Central Nippon Expressway Company Limited
- Map of Nexco System territories. Central Nippon is shown in orange.
- Native name: 中日本高速道路株式会社
- Romanized name: Naka-nihon Kōsoku-dōro Kabushiki-gaisha
- Company type: State-owned KK
- Industry: Expressway management
- Predecessor: Japan Highway Public Corporation
- Founded: October 1, 2005; 20 years ago
- Headquarters: Nagoya, Japan
- Areas served: Tōkai and Hokuriku regions
- Key people: Yoshihito Miyaike (President and CEO)
- Owner: Government of Japan
- Number of employees: 9,804 (2019)
- Parent: Japan Expressway Holding and Debt Repayment Agency (Ministry of Land, Infrastructure, Transport and Tourism)
- Website: www.c-nexco.co.jp

= Central Nippon Expressway Company =

Japanese road maintenance company

The Central Nippon Expressway Company Limited (中日本高速道路株式会社, Naka-nihon Kōsoku-dōro Kabushiki-gaisha), abbreviated as NEXCO Central (NEXCO中日本, NEXCO Naka-Nihon), is one of the main operators of expressways and toll roads in Japan. It is headquartered in Nagoya, Aichi Prefecture.
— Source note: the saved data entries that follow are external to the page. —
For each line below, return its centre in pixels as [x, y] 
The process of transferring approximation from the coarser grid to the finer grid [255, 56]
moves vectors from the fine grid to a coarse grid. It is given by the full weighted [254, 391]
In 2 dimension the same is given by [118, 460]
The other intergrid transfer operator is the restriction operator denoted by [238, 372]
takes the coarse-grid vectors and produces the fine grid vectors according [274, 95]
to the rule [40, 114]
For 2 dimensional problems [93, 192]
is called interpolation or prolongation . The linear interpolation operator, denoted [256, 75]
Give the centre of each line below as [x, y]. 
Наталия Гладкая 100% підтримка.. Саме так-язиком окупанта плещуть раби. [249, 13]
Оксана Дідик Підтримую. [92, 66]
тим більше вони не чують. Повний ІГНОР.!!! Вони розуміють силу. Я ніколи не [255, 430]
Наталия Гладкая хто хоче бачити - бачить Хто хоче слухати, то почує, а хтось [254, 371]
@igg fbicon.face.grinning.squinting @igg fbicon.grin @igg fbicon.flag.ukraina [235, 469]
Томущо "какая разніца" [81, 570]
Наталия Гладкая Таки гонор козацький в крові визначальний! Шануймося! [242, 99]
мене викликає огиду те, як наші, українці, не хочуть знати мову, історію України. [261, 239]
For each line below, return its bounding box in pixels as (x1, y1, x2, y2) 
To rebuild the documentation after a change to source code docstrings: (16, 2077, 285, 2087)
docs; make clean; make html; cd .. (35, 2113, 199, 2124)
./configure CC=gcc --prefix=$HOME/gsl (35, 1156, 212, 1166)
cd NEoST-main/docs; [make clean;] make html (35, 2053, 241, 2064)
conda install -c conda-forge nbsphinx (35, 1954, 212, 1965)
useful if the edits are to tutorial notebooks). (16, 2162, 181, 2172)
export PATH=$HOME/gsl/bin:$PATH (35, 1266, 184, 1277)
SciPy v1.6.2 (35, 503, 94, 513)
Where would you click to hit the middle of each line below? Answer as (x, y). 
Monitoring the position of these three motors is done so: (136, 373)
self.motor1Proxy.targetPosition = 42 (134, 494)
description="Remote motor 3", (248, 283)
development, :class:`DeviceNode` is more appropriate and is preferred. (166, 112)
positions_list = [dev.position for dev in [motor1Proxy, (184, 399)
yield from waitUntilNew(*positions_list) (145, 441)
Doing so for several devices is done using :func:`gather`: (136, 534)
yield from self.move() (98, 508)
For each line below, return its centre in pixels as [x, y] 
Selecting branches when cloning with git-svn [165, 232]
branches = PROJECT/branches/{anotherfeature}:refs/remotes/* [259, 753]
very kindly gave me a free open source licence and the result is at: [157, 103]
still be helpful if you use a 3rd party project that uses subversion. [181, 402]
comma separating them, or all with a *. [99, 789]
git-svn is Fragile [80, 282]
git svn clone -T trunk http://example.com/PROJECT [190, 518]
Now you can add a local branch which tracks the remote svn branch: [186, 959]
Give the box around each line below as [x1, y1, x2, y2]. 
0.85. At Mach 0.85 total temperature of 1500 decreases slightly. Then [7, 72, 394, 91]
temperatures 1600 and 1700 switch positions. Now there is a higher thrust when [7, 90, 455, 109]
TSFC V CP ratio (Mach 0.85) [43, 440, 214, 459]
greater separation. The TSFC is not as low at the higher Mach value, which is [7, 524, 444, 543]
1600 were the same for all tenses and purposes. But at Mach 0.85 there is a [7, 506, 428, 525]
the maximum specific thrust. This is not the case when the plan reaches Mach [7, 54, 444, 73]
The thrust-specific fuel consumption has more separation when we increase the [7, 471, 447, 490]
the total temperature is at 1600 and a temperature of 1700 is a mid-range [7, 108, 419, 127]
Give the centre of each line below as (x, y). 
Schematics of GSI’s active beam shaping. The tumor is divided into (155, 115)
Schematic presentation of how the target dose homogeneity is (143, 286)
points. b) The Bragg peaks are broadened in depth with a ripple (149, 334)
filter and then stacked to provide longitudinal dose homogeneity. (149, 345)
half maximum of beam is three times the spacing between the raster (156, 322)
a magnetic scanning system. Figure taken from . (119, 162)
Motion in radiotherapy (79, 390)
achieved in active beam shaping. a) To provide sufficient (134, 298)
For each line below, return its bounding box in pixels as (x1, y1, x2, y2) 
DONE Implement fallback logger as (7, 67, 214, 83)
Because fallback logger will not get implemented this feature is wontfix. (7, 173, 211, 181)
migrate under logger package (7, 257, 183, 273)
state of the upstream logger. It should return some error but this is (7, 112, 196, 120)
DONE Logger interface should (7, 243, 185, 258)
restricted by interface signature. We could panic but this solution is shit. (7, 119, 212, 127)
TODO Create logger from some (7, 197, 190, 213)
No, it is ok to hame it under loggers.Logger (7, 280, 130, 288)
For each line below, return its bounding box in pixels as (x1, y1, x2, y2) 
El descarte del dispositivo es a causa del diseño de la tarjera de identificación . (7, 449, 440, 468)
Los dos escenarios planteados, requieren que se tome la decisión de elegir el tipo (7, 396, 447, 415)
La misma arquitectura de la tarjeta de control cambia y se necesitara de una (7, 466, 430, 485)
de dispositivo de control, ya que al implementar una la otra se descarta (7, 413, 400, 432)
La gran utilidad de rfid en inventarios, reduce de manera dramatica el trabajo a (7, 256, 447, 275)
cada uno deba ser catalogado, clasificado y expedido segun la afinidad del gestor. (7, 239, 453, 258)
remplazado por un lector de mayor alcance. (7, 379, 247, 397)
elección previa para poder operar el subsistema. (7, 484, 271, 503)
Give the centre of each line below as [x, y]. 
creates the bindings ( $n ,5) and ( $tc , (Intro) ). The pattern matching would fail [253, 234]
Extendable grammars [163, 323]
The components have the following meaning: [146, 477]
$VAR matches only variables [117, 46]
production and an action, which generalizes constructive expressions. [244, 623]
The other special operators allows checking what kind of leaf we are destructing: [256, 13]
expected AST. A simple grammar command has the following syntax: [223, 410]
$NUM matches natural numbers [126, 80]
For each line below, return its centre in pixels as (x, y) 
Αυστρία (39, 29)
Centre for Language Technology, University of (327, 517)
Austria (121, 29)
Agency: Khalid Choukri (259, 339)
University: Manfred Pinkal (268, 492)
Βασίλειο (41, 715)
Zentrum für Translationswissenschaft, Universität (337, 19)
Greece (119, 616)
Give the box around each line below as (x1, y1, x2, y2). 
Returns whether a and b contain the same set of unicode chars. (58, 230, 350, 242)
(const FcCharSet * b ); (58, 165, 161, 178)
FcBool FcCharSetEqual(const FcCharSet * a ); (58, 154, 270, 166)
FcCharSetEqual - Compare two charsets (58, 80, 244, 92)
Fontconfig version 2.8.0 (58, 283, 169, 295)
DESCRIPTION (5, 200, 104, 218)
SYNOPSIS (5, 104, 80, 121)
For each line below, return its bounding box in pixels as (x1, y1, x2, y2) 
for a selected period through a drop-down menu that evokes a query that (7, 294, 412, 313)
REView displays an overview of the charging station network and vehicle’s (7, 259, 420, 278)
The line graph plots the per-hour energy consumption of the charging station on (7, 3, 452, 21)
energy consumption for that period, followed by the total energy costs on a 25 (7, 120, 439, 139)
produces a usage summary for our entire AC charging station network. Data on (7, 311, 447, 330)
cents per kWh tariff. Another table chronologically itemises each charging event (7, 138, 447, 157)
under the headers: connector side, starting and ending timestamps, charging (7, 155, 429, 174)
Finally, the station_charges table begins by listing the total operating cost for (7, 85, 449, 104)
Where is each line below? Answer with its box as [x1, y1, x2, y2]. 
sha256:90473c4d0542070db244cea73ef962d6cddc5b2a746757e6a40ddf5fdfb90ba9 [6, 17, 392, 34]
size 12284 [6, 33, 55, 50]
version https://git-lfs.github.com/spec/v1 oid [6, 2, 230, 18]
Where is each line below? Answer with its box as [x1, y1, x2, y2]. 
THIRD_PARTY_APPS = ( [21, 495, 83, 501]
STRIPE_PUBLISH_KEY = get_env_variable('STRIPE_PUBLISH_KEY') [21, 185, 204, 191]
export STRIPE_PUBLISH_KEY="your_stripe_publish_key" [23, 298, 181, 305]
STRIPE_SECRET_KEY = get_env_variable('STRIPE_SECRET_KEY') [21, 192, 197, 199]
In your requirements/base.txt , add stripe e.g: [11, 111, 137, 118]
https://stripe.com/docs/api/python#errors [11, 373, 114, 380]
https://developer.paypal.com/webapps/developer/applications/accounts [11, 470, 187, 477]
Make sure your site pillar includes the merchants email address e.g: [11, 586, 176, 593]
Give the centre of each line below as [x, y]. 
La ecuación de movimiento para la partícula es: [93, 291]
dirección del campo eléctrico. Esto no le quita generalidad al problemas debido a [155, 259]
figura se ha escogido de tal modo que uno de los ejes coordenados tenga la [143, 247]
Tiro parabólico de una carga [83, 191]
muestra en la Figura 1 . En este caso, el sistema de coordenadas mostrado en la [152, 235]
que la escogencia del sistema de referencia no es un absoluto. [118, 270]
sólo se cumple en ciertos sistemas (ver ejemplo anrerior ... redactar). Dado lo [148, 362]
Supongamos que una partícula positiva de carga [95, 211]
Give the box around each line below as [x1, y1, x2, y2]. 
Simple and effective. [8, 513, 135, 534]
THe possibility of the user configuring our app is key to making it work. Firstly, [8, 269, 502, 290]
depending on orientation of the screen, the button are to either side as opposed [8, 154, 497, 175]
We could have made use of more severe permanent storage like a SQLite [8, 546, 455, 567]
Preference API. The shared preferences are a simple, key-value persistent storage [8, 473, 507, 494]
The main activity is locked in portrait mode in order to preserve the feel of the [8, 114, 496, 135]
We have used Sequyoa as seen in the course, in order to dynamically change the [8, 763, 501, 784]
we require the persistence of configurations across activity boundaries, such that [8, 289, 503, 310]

The company was established on October 1, 2005 as a result of the privatization of Japan Highway Public Corporation. The company manages roadways mainly in the Tōkai and Hokuriku regions. Roadways in other regions of Japan are managed by East Nippon Expressway Company and West Nippon Expressway Company.